Records drawn from a dataset:

◆ ◆ ◆

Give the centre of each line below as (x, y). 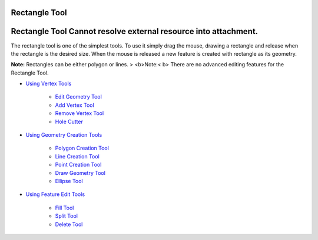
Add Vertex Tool (74, 105)
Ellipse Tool (69, 181)
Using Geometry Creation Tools (64, 135)
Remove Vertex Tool (79, 113)
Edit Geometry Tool (79, 97)
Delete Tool (69, 224)
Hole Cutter (69, 121)
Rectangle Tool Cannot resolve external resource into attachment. (135, 31)
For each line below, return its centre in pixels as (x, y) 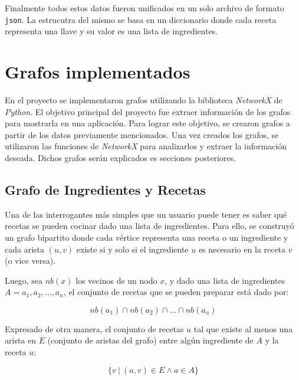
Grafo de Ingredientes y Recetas (105, 189)
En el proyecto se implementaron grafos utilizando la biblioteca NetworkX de (144, 99)
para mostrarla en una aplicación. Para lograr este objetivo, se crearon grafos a (147, 123)
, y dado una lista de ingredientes (225, 280)
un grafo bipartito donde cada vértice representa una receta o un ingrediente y (147, 237)
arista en (21, 340)
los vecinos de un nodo (116, 280)
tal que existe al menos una (243, 328)
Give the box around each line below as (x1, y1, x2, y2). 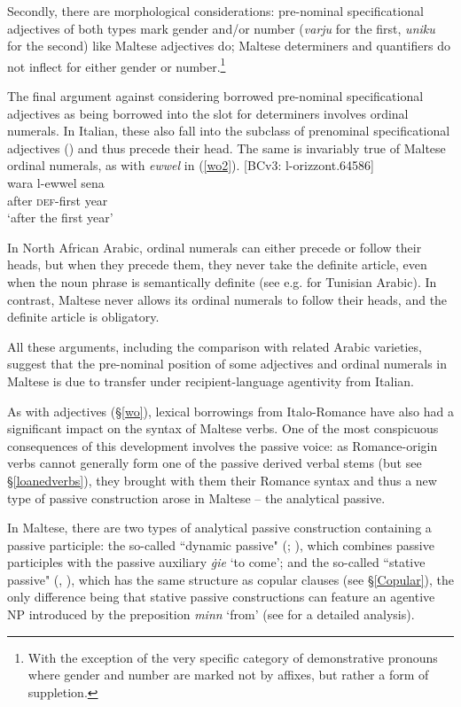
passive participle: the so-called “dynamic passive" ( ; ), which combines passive (7, 535, 434, 554)
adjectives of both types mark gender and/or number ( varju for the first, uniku (7, 19, 435, 37)
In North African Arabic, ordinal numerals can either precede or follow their (7, 237, 422, 256)
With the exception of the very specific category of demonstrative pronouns (27, 648, 438, 666)
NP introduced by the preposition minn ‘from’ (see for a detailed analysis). (7, 605, 415, 624)
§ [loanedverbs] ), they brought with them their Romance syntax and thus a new (7, 470, 437, 489)
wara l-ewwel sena (7, 174, 105, 191)
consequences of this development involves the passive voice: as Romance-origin (7, 436, 438, 454)
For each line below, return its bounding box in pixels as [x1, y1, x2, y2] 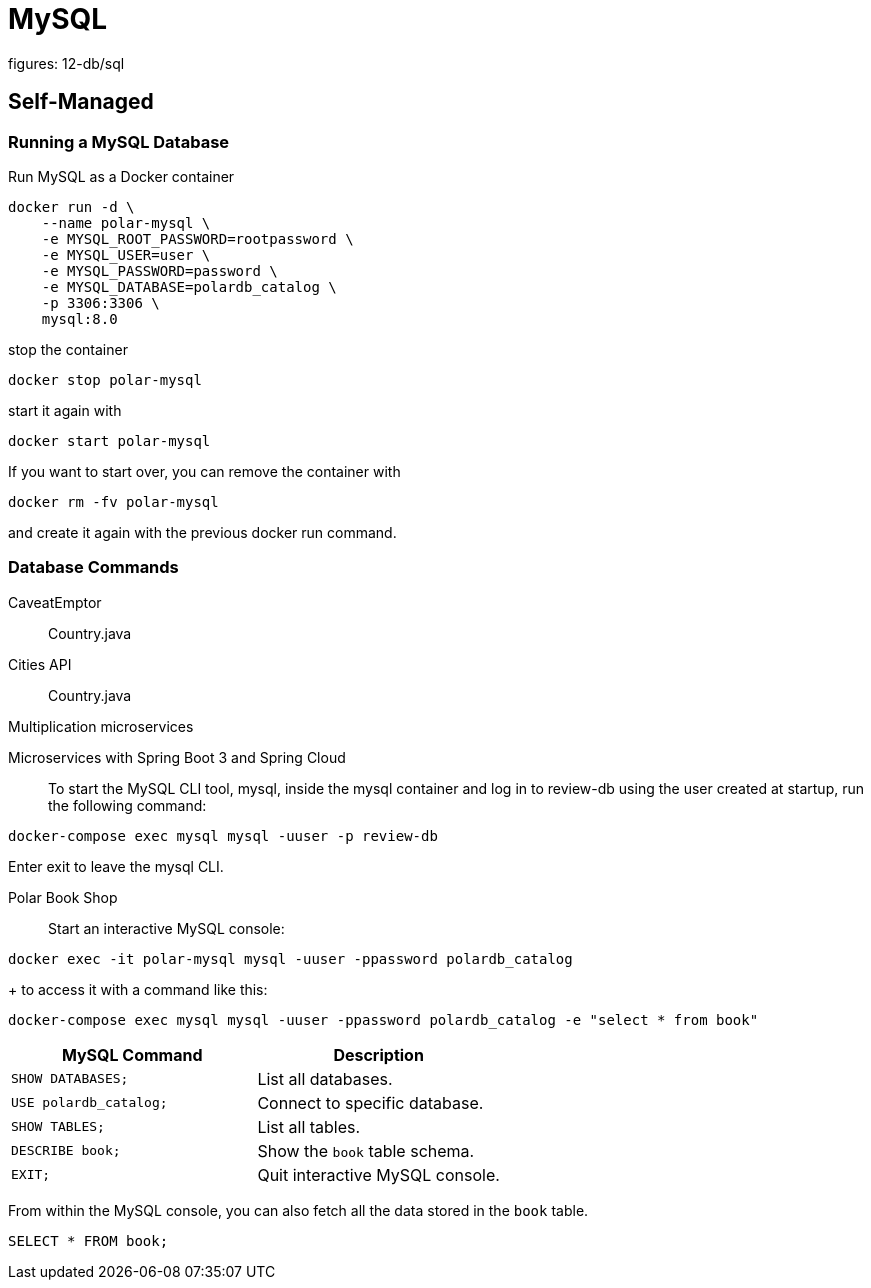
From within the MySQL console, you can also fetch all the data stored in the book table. [8, 1201, 589, 1219]
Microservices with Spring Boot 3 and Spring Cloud [8, 748, 346, 766]
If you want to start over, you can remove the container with [8, 462, 401, 480]
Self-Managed [8, 89, 154, 115]
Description [333, 1044, 424, 1065]
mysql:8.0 [41, 310, 118, 327]
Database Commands [8, 557, 179, 578]
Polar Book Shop [8, 888, 118, 906]
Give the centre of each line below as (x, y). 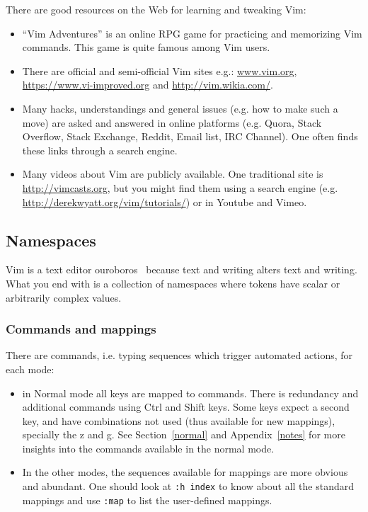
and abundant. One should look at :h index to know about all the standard (188, 486)
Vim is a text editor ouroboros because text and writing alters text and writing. (182, 269)
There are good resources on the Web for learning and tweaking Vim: (156, 9)
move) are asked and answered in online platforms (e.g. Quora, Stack (172, 122)
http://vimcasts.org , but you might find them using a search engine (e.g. (180, 187)
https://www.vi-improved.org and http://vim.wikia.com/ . (148, 85)
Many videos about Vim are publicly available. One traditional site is (173, 174)
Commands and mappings (81, 329)
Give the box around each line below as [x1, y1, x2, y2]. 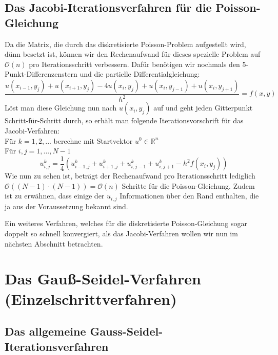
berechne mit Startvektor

◆ ◆ ◆

▸ What this task involves:
Nothing but the records, copied exactly and stripped of pictures, should be returned.

▸ Solution:
Give the centre of each line below as (x, y). 
Add Vertex Tool (74, 105)
Ellipse Tool (69, 181)
Using Geometry Creation Tools (64, 135)
Remove Vertex Tool (79, 113)
Edit Geometry Tool (79, 97)
Delete Tool (69, 224)
Hole Cutter (69, 121)
Rectangle Tool Cannot resolve external resource into attachment. (135, 31)
For each line below, return its centre in pixels as (x, y) 
Grafo de Ingredientes y Recetas (105, 189)
En el proyecto se implementaron grafos utilizando la biblioteca NetworkX de (144, 99)
para mostrarla en una aplicación. Para lograr este objetivo, se crearon grafos a (147, 123)
, y dado una lista de ingredientes (225, 280)
un grafo bipartito donde cada vértice representa una receta o un ingrediente y (147, 237)
arista en (21, 340)
los vecinos de un nodo (116, 280)
tal que existe al menos una (243, 328)
Give the box around each line below as (x1, y1, x2, y2). 
passive participle: the so-called “dynamic passive" ( ; ), which combines passive (7, 535, 434, 554)
adjectives of both types mark gender and/or number ( varju for the first, uniku (7, 19, 435, 37)
In North African Arabic, ordinal numerals can either precede or follow their (7, 237, 422, 256)
With the exception of the very specific category of demonstrative pronouns (27, 648, 438, 666)
NP introduced by the preposition minn ‘from’ (see for a detailed analysis). (7, 605, 415, 624)
§ [loanedverbs] ), they brought with them their Romance syntax and thus a new (7, 470, 437, 489)
wara l-ewwel sena (7, 174, 105, 191)
consequences of this development involves the passive voice: as Romance-origin (7, 436, 438, 454)
For each line below, return its bounding box in pixels as [x1, y1, x2, y2] 
From within the MySQL console, you can also fetch all the data stored in the book table. [8, 1201, 589, 1219]
Microservices with Spring Boot 3 and Spring Cloud [8, 748, 346, 766]
If you want to start over, you can remove the container with [8, 462, 401, 480]
Self-Managed [8, 89, 154, 115]
Description [333, 1044, 424, 1065]
mysql:8.0 [41, 310, 118, 327]
Database Commands [8, 557, 179, 578]
Polar Book Shop [8, 888, 118, 906]
Give the centre of each line below as (x, y). 
and abundant. One should look at :h index to know about all the standard (188, 486)
Vim is a text editor ouroboros because text and writing alters text and writing. (182, 269)
There are good resources on the Web for learning and tweaking Vim: (156, 9)
move) are asked and answered in online platforms (e.g. Quora, Stack (172, 122)
http://vimcasts.org , but you might find them using a search engine (e.g. (180, 187)
https://www.vi-improved.org and http://vim.wikia.com/ . (148, 85)
Many videos about Vim are publicly available. One traditional site is (173, 174)
Commands and mappings (81, 329)
Give the box around each line below as [x1, y1, x2, y2]. 
berechne mit Startvektor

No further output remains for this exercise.